Lastly, counsel considers whether Kruger could challenge the sentencing court’s failure to depart downward; counsel concludes that Kruger could not because the district court never ruled on his motion for a downward departure, and “a proponent of an issue must secure a ruling on it if he is to argue that issue on appeal.” That might be so, but here the district court in fact entered a written order denying Kruger’s motion. Counsel’s argument thus misses the mark. However, despite counsel’s oversight we are convinced that an appeal of Kruger’s sentence would be frivolous. Kruger’s presentence report recommended — and Kruger received-a sentence within the appropriate guidelines range, and in support of his motion for a downward departure Kruger argued only that such a sentence would, in and of itself, be “draconian.” That is not an appropriate ground for a downward departure. See United States v. Betts, 16 F.3d 748, 764-65 (7th Cir.1994) (holding that harshness of sentence required by law was not *519appropriate ground for departure), abrogated on other grounds by United States v. Mills, 122 F.3d 346 (7th Cir.1997); United States v. Guerrero, 894 F.2d 261, 267 (7th Cir.1990) (noting that sentences imposed pursuant to guidelines cannot be reviewed under theory that they are too draconian or too lenient). See also United States v.
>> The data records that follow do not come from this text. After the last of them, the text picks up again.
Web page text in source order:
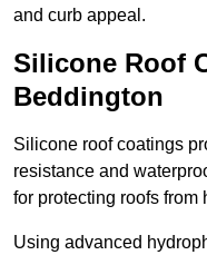
and curb appeal.
Silicone Roof
Beddington
Silicone roof coatings
resistance and
for protecting roofs from
Using advanced
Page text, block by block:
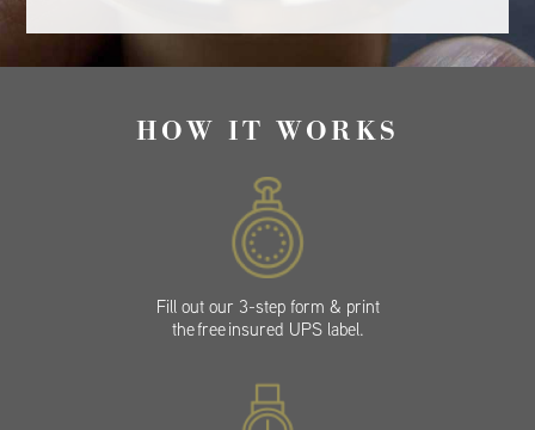
HOW IT WORKS
Fill out our 3-step form & print
the free insured UPS label.
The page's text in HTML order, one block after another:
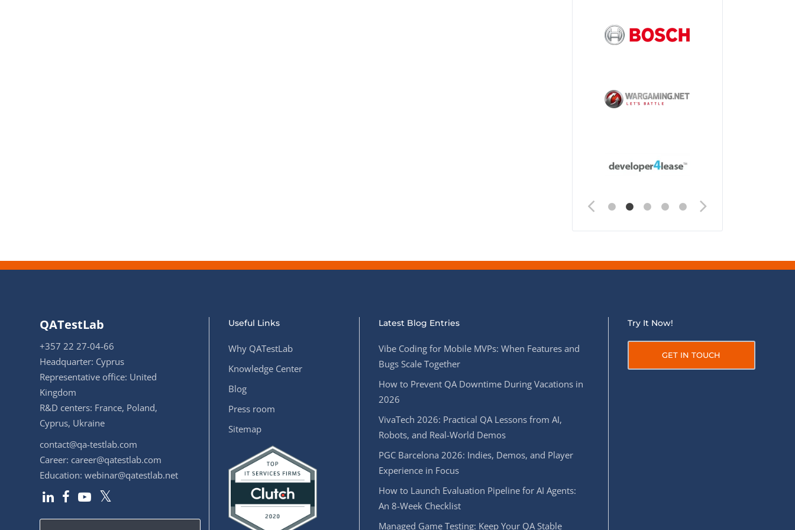
QATestLab
+357 22 27-04-66
Headquarter: Cyprus
Representative office: United
Kingdom
R&D centers: France, Poland,
Cyprus, Ukraine
contact@qa-testlab.com
Career: career@qatestlab.com
Education: webinar@qatestlab.net
Useful Links
Why QATestLab
Knowledge Center
Blog
Press room
Sitemap
Latest Blog Entries
Vibe Coding for Mobile MVPs: When Features and
Bugs Scale Together
How to Prevent QA Downtime During Vacations in
2026
VivaTech 2026: Practical QA Lessons from AI,
Robots, and Real-World Demos
PGC Barcelona 2026: Indies, Demos, and Player
Experience in Focus
How to Launch Evaluation Pipeline for AI Agents:
An 8-Week Checklist
Managed Game Testing: Keep Your QA Stable
Try It Now!
GET IN TOUCH
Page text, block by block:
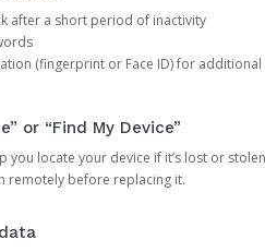
after a short period of inactivity
(fingerprint or Face ID) for
or “Find My Device”
you locate your device if it’s lost or
remotely before replacing it.
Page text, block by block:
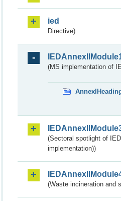
ied
Directive)
(MS implementation of
(Sectoral spotlight of
implementation))
(Waste incineration and
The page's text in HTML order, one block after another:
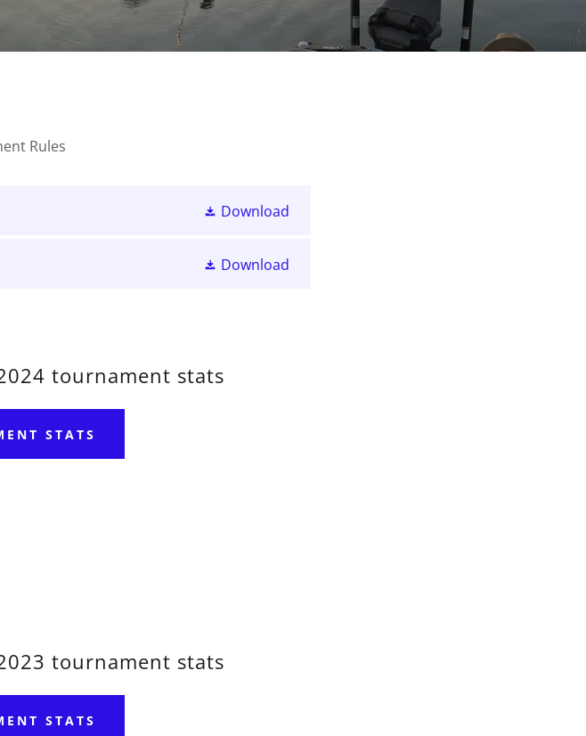
Rules
Download
Download
tournament stats
STATS
tournament stats
STATS
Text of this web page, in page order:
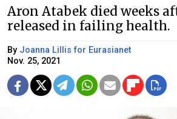
Aron Atabek died weeks
released in failing health.
By Joanna Lillis for Eurasianet
Nov. 25, 2021
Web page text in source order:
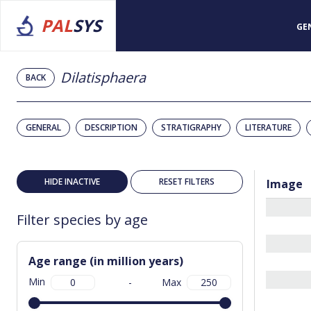
PALSYS
BACK Dilatisphaera
GENERAL DESCRIPTION STRATIGRAPHY LITERATURE
HIDE INACTIVE RESET FILTERS
Filter species by age
Age range (in million years)
Min - Max
Image
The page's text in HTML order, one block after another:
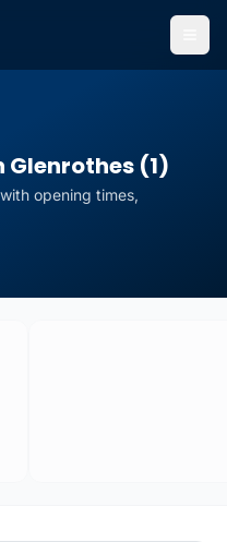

McMutuary, 217 F.3d 477, 490 (7th Cir.2000) (“[A] sentencing court abuses its discretion by deciding to depart from the applicable sentencing range for the sentence of any defendant, whenever such departure creates an unjustified disparity between the sentence of that defendant and the sentences of all other similarly situated individuals nationwide.”) We thus agree with counsel’s conclusion that an appeal of Kruger’s sentence would be frivolous.
Accordingly, we GRANT counsel’s motion to withdraw and DISMISS this appeal.